L’air autour de moi est devenu frais comme la rosée du matin. Le « cela » s’est avancé amoureusement, comme une maîtresse. Je reconnus le feutré de ses pas, la douceur de son affection. Puis le cela a fait éclater la perception que j’ai de mon corps. Les milliards de cellules en moi-même se sont mises à chanter la visite de l’univers. Ma tête fut tout étonnée que « cela » puisse se produire. L’enveloppe qui retient toutes ses cellules ensemble est devenue très mince, presque sans aucune sensation. Je le sus parce que chaque fois que ma compagne touchait ma chair, je ne sentis presque rien.

Chaque relation avec l’être est à la fois différente et semblable. Je fis pour la première fois l’expérience d’une nuit complète et parfaite de béatitude. Ma conscience resta toujours libre, jamais délirante ne fusse un instant. Ma pensée logique à son minimum de fonctionnement. Mon corps incapable de se séparer de la bonté de l’être par lui-même, absolument incapable. Et la folle du logis dormit profondément toute la nuit, bien contente d’avoir des vacances imprévues.

24 juillet

BROSSE D’ÊTRE

Ce qui m’a impressionné cette nuit, c’est la dissolution instantanée de l’ego à la première seconde du rapport à la taverne de l’être. Cela semble fonctionner comme ceci. Comme un jeu de lego. L’ego se reconstruit lorsqu’il sort de l’être, se dissout lorsqu’il entre en lui, en étant chaque fois de plus en plus émiettable, de moins en moins noyau dur. Il est possible que l’ego soit un outil indispensable pour fonctionner en société, permettant à la personnalité de comprendre les règles sociales. Sans ego, on est infirme socialement, mais au niveau vibratoire, un oiseau qui vole infiniment haut au-dessus de la condition humaine.

Il n’y a pas d’élus ou de non-élus. Que des précurseurs. L’être est accessible en abondance à tous, mais, on ne connaît encore aucun chemin qui y mène. Que de mystères, que de mystères. Je suis un saoulon de la taverne de l’être. Trop saoul pour avoir le moindre intérêt à chercher des réponses.

Heureux qui comme Ulysse a fait un beau voyage.

EGO SUM PAUPER
NIHIL HABEO
ET NIHIL DABO

Ainsi prit fin le journal de mon père. J’étais dans la chambre de Renaud, quand il le lut à haute voix devant moi. Plus il avançait dans la lecture, plus ses mains tremblaient, plus il ralentissait, plus sa voix se vidait de son expression. On aurait dit un fœtus se repliant sur lui-même.

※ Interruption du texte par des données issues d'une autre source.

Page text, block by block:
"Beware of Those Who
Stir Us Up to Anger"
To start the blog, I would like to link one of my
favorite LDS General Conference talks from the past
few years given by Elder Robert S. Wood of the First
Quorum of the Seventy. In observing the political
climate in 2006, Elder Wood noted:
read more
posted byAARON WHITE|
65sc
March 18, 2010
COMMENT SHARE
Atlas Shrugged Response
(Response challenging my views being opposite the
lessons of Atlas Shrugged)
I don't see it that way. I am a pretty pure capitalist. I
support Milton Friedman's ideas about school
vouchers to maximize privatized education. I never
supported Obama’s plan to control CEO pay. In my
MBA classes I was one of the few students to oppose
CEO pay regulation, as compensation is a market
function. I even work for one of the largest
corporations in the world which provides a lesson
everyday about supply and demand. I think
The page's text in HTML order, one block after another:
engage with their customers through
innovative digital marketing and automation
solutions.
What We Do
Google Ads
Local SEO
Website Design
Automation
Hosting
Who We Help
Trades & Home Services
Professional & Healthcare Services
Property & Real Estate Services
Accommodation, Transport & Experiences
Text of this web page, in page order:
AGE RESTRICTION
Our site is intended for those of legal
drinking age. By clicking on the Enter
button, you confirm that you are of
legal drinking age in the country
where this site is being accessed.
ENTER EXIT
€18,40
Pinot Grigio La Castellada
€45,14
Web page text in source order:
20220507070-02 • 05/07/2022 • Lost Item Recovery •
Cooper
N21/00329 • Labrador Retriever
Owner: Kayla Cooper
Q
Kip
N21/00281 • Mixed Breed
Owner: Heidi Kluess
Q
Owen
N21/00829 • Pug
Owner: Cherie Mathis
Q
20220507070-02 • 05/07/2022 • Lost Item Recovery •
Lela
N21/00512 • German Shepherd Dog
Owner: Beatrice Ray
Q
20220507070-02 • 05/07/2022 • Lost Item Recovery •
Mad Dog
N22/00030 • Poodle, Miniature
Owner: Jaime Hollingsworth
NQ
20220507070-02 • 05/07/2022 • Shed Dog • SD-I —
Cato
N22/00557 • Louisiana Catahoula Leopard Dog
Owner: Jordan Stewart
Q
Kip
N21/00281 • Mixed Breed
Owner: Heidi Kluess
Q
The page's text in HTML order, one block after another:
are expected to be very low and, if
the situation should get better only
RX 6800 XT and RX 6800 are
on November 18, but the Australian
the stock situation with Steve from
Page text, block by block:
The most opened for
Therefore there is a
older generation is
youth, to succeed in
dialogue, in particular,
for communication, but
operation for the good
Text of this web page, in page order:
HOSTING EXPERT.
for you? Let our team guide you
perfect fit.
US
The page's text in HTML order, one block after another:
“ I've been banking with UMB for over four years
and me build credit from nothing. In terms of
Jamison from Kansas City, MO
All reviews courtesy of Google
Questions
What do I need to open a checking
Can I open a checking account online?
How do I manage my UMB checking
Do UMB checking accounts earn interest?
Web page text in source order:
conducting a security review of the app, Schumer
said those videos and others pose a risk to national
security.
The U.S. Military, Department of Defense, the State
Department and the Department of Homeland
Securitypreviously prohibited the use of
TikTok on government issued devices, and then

Ainsi l’instant présent, ce serait l’être
Ou du moins la forme de son dévoilement à l’homme ?
Puis-je dormir avec toi ce soir ?

Il pleura dans mes bras toute la nuit. Sans bouger, sans parler, sans prononcer un mot. Je ne tentai pas d’en savoir plus. J’avais l’impression qu’il ne réagissait pas à mon toucher. Il avait juste besoin d’être consolé. Même pas je crois. Il avait juste peur d’être seul avec ses larmes. Même pas je crois. Il avait peur c’est tout. Non ce n’était pas ça non plus. Ça pleurait à travers lui. Oui voilà. Un peu comme à l’aéroport, deux personnes s’embrassent en pleurant parce qu’elles ne se sont pas vues depuis dix ans. Un peu comme un couple pleure parce que l’homme apprend que sa compagne est enceinte. Un peu comme la mère pleure à la remise des diplômes parce que son fils est enfin reçu médecin.

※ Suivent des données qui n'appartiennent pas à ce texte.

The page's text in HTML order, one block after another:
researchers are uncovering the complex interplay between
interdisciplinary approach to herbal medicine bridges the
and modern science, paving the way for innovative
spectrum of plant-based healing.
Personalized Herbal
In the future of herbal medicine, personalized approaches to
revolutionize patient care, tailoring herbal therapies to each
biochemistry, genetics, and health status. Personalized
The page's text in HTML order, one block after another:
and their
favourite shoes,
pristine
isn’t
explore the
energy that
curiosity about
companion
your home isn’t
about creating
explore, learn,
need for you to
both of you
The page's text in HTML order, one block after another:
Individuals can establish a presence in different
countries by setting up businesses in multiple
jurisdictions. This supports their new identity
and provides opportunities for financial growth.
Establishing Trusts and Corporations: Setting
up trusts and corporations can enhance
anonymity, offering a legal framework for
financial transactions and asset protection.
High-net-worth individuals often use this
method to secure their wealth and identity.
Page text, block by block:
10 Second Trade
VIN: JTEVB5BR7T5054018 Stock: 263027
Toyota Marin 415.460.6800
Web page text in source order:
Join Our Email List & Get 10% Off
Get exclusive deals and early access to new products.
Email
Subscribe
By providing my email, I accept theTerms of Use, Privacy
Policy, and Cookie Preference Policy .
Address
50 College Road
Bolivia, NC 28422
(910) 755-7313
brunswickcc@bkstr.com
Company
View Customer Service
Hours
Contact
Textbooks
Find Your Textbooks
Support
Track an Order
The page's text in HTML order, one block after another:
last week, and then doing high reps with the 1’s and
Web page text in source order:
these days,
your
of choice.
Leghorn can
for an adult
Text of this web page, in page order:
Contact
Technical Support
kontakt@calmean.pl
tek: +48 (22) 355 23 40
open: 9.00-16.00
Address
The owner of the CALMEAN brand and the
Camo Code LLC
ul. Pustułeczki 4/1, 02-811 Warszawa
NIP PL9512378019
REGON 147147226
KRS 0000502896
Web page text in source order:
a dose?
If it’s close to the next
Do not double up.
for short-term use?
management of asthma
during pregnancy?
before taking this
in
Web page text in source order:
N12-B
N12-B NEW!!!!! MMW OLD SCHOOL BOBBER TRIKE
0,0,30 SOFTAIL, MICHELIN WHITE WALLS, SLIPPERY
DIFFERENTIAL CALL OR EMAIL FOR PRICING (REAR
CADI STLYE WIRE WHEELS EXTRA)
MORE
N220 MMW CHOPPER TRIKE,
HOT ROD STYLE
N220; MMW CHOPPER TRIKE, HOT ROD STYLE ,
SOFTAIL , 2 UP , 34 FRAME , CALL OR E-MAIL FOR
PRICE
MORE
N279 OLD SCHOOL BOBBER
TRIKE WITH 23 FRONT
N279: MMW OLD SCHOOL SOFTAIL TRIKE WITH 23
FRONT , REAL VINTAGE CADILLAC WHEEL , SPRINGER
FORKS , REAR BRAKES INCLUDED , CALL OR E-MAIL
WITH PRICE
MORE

Durant son sommeil, il continua à pleurer tout en ronflant. Puis il se mit à murmurer comme un petit enfant qui se réveille en pleine nuit pour voir le sapin de Noël illuminé de cadeau.

Ohhhhhhhhhh c’est beau
C’est beau…..
Ah merci…merci…merci…

Et il se remit à ronfler et les larmes ne cessèrent pas de couler. Son corps était à la fois d’une telle lourdeur et d’une telle légèreté. Comme le jour se levait, je pus voir l’expression de son visage. Un sourire permanent sous une chute de larmes. N’eut été de mon chandail tout trempé, je n’aurais pas cru qu’un homme puisse autant pleurer. N’eut été de son sourire, je n’aurais pas cru que l on puisse ainsi toute une nuit, pleurer de joie. C’était donc cette émotion qu’il tentait de faire vivre aux enfants du camp Ste-Rose : Pleurer de joie.

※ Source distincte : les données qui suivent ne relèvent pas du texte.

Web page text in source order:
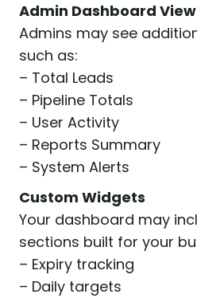
Admin Dashboard View
Admins may see
such as:
– Total Leads
– Pipeline Totals
– User Activity
– Reports Summary
– System Alerts
Custom Widgets
Your dashboard may
sections built for your
– Expiry tracking
– Daily targets
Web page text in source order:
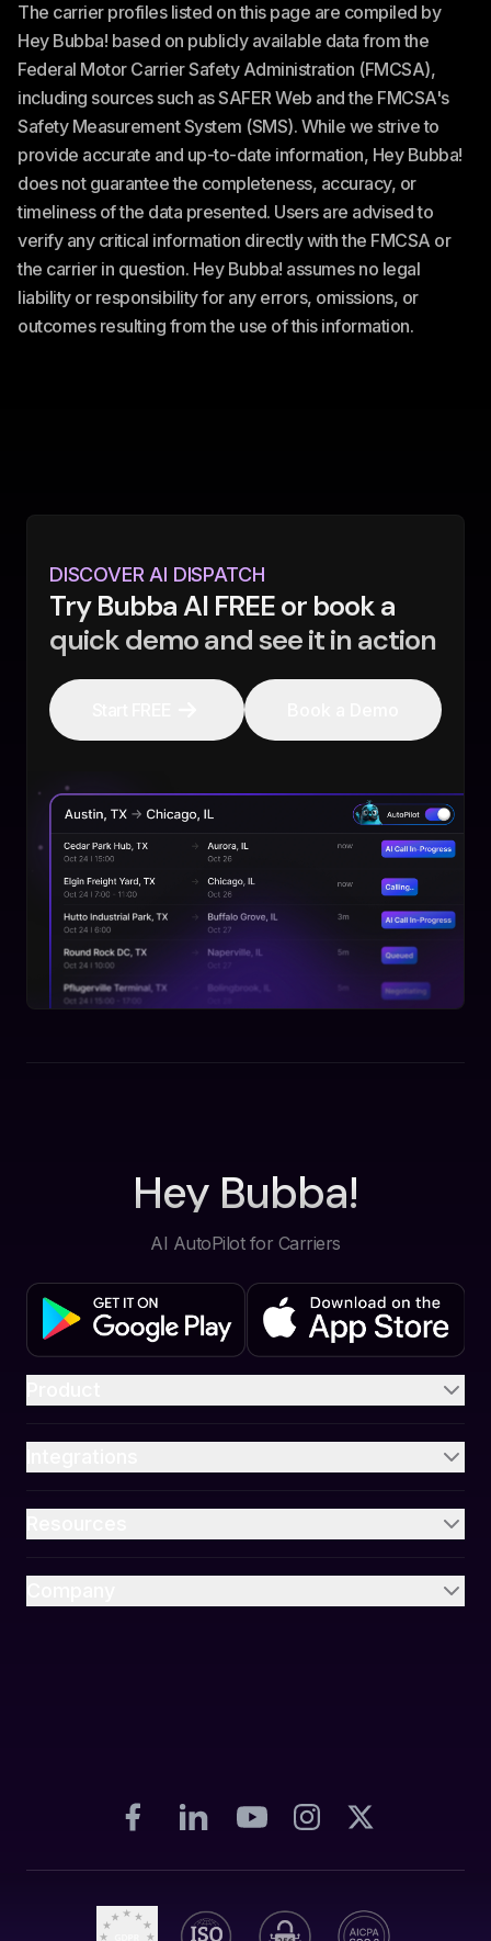
The carrier profiles listed on this page are compiled by
Hey Bubba! based on publicly available data from the
Federal Motor Carrier Safety Administration (FMCSA),
including sources such as SAFER Web and the FMCSA's
Safety Measurement System (SMS). While we strive to
provide accurate and up-to-date information, Hey Bubba!
does not guarantee the completeness, accuracy, or
timeliness of the data presented. Users are advised to
verify any critical information directly with the FMCSA or
the carrier in question. Hey Bubba! assumes no legal
liability or responsibility for any errors, omissions, or
outcomes resulting from the use of this information.
DISCOVER AI DISPATCH
Try Bubba AI FREE or book a
quick demo and see it in action
Hey Bubba!
AI AutoPilot for Carriers
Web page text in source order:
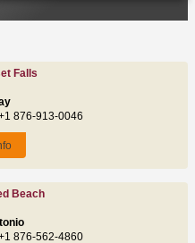
Falls
876-913-0046
Beach
876-562-4860
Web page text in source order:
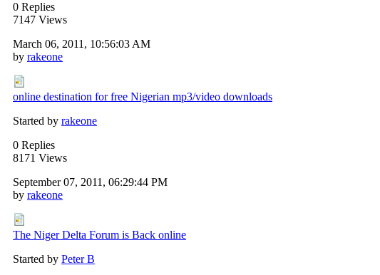
0 Replies
7147 Views
March 06, 2011, 10:56:03 AM
by rakeone
online destination for free Nigerian mp3/video downloads
Started by rakeone
0 Replies
8171 Views
September 07, 2011, 06:29:44 PM
by rakeone
The Niger Delta Forum is Back online
Started by Peter B
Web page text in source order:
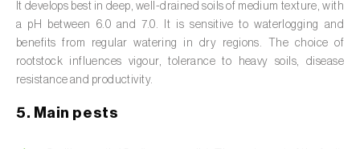
Caraway ( Carum carvi
Carnation (Dianthus caryophyllus )
Carob tree (Ceratonia siliqua
Carrot (Daucus carota
It develops best in deep, well-drained soils of medium texture, with
a pH between 6.0 and 7.0. It is sensitive to waterlogging and
benefits from regular watering in dry regions. The choice of
rootstock influences vigour, tolerance to heavy soils, disease
resistance and productivity.
5. Main pests
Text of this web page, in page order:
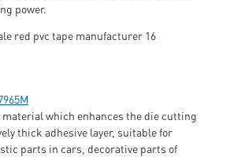
power.
material which enhances the die cutting
thick adhesive layer, suitable for
parts in cars, decorative parts of
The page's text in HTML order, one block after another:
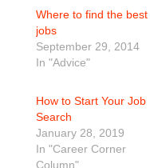
Where to find the best
jobs
September 29, 2014
In "Advice"
How to Start Your Job
Search
January 28, 2019
In "Career Corner
Column"
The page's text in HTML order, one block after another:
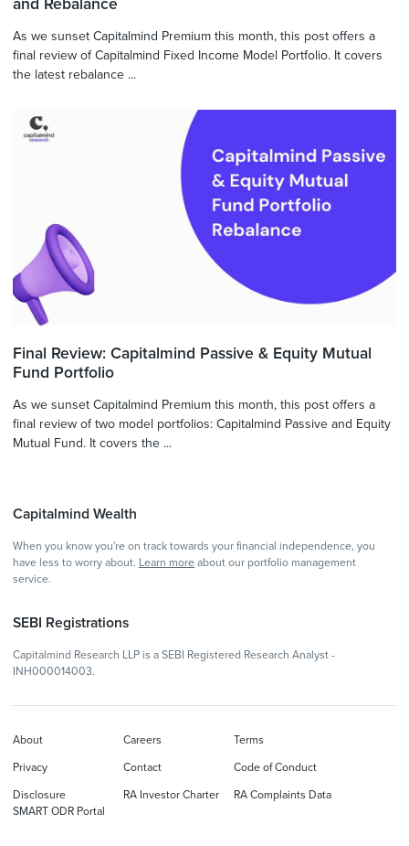
and Rebalance
As we sunset Capitalmind Premium this month, this post offers a
final review of Capitalmind Fixed Income Model Portfolio. It covers
the latest rebalance ...
Final Review: Capitalmind Passive & Equity Mutual
Fund Portfolio
As we sunset Capitalmind Premium this month, this post offers a
final review of two model portfolios: Capitalmind Passive and Equity
Mutual Fund. It covers the ...
Capitalmind Wealth
When you know you're on track towards your financial independence, you
have less to worry about. Learn more about our portfolio management
service.
SEBI Registrations
Capitalmind Research LLP is a SEBI Registered Research Analyst -
INH000014003.
About Careers Terms
Privacy Contact Code of Conduct
Disclosure RA Investor Charter
RA Complaints Data
SMART ODR Portal
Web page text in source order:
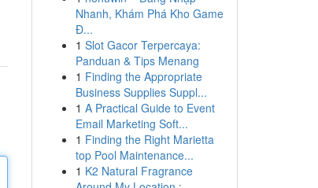
Nhanh, Khám Phá Kho Game
Đ...
1 Slot Gacor Terpercaya:
Panduan & Tips Menang
1 Finding the Appropriate
Business Supplies Suppl...
1 A Practical Guide to Event
Email Marketing Soft...
1 Finding the Right Marietta
top Pool Maintenance...
1 K2 Natural Fragrance
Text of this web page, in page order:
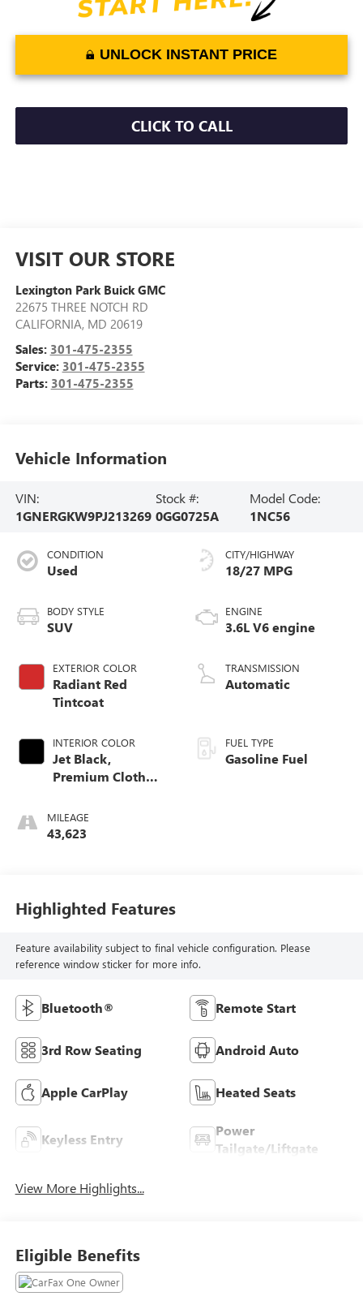
UNLOCK INSTANT PRICE
CLICK TO CALL
VISIT OUR STORE
Lexington Park Buick GMC
22675 THREE NOTCH RD
CALIFORNIA, MD 20619
Sales: 301-475-2355
Service: 301-475-2355
Parts: 301-475-2355
Vehicle Information
VIN:
1GNERGKW9PJ213269
Stock #:
0GG0725A
Model Code:
1NC56
CONDITION
Used
BODY STYLE
SUV
EXTERIOR COLOR
Radiant Red
Tintcoat
INTERIOR COLOR
Jet Black,
Premium Cloth
MILEAGE
43,623
CITY/HIGHWAY
18/27 MPG
ENGINE
3.6L V6 engine
TRANSMISSION
Automatic
FUEL TYPE
Gasoline Fuel
Highlighted Features
Feature availability subject to final vehicle configuration. Please
reference window sticker for more info.
Bluetooth® Remote Start
3rd Row Seating Android Auto
Apple CarPlay Heated Seats
Keyless Entry
Power
Tailgate/Liftgate
View More Highlights...
Eligible Benefits

Il se réveilla très reposé, très joyeux, ne se souvenant absolument pas de ce qu’il avait vécu durant la nuit. Tout ce qu’il me dit fut :

Ma vie ne sera jamais plus pareille
Maintenant que ton père a mis
Des mots dessus

Et ses mains se remirent à trembler. Et il quitta rapidement pour ne pas que je m’en aperçoive. Tout cela me parut bien mystérieux. Je peux en témoigner aujourd’hui seulement, parce que, comme Jean-Jacques Rousseau qui s’évanouit à la suite d’un coup de sabot, je ne vécus cet état d’immensité de l’instant présent qu’une fois. Mais il suffit d’une fois pour ne jamais plus être la même. Comme Gauguin ne le connut lui aussi qu’une fois, dans son bonheur succédant au bonheur, Comme Burke ne le vécut lui aussi qu’une fois, ce qui le conduisit à écrire un livre sur les magnifiques de cette terre ayant eu le privilège soit d’habiter en permanence, soit de faire escale par hasard sur l’île de l’éternité de l’instant présent. Mais il aurait été impossible pour moi d’authentifier cet état par ce livre, si je ne l’avais pas vécu au moins une fois, une seule fois, presque vingt-sept ans plus tard, donc il n’y a pas si longtemps.

Ce matin-là, Clermont partit en autobus avec un premier groupe, celui des hiboux à la recherche des vingt et un coffrets sur le territoire des patibulaires. Il restait ne donc plus au camp Ste-Rose, que l’équipe des castors et la mienne, celle des écureuils.

Quand j’arrivai sur le terrain, pour la relève de quatre heures, les hiboux avaient ramené onze coffrets, tandis que les castors et écureuils avaient, pour leur part ,monté deux nouveaux sketches pour le bivouac du soir.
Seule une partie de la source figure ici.